A couple of decades ago, to be an ‘antifa’ would typically (although not exclusively) mean to confront extremist groups, mainly on the streets; to have a presence that would outnumber haters, to dissuade them. Today, such a practice might no longer make much sense: it is often seen as a macho response that does not reflect the spirit of our times. Also, it could be too risky in some countries like the US, where guns are in anyone’s hands and dangerous militias have been linked to the president. Finally, most hate – arguably – happens online, and strategies need to be more nuanced.

The far right operates under dualistic patriarchal assumptions of us vs. them, and we on the left often buy into this way of thinking.
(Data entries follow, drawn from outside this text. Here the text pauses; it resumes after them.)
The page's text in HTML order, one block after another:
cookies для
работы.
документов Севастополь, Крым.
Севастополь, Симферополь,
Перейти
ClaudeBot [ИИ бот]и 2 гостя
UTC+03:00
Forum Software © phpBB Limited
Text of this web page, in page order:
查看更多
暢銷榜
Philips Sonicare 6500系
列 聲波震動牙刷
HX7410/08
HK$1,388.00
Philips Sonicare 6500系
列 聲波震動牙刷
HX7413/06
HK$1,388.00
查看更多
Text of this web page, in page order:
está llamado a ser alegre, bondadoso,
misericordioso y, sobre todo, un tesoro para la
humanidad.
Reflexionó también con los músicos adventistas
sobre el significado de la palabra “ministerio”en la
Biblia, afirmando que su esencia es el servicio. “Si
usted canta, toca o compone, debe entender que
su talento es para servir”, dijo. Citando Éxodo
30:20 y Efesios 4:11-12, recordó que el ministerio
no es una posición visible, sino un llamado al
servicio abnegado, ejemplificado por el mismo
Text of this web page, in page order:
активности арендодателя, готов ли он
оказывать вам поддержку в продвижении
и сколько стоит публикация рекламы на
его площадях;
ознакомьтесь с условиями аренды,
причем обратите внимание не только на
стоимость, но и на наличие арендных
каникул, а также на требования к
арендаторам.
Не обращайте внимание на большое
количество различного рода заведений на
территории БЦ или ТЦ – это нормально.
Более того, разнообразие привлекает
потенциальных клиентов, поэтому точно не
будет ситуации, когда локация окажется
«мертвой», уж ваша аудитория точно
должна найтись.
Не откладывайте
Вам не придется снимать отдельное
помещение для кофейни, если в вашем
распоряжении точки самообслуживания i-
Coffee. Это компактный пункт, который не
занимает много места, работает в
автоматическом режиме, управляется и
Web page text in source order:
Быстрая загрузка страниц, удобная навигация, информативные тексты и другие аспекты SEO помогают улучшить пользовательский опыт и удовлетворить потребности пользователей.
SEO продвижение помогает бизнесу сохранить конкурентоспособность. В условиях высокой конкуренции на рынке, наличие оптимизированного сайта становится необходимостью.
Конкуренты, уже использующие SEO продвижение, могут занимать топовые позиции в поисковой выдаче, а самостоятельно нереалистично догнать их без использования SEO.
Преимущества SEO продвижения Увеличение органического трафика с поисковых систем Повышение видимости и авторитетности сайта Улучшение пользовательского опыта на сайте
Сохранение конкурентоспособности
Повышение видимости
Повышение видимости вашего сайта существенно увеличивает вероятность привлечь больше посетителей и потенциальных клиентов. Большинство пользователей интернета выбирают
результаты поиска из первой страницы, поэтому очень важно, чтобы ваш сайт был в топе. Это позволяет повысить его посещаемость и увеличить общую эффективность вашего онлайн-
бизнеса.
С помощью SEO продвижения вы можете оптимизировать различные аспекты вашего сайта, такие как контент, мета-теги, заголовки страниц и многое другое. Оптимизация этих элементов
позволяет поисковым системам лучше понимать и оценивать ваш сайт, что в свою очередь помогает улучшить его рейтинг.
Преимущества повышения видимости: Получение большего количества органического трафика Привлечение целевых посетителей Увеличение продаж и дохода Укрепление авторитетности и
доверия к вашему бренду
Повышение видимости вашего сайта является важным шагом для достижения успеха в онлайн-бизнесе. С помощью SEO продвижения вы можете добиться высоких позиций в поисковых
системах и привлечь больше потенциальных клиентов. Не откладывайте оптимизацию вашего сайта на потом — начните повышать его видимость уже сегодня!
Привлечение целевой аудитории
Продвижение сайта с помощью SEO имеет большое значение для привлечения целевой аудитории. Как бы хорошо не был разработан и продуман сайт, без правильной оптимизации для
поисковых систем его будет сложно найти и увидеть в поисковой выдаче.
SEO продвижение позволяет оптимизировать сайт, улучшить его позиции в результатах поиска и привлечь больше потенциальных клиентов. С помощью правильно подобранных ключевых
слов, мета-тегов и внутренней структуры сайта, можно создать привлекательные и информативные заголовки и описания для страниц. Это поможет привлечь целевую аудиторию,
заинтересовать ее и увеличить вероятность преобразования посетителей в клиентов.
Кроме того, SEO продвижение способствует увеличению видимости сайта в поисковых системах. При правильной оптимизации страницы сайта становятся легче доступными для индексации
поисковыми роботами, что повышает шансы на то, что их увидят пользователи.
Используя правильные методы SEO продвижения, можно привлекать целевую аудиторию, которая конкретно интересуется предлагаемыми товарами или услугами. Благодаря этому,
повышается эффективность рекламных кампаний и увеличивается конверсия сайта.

In this essay I am deliberately replicating that view to illuminate the point. As social movements, political parties, and individuals we often have an adversarial discourse towards the far right. When we hear, or see, or suffer something harmful, racist, homophobic, unjust, discriminatory, etc., we often hit back. We accuse them (not just the leaders, but also their supporters) of being immoral, mean, stupid, and so on. We openly confront, criticise, say how morally sick they are. We engage in heated discussions claiming that their views are unacceptable. We do as Hillary Clinton did, when she called Trump supporters ‘a basket of deplorables’.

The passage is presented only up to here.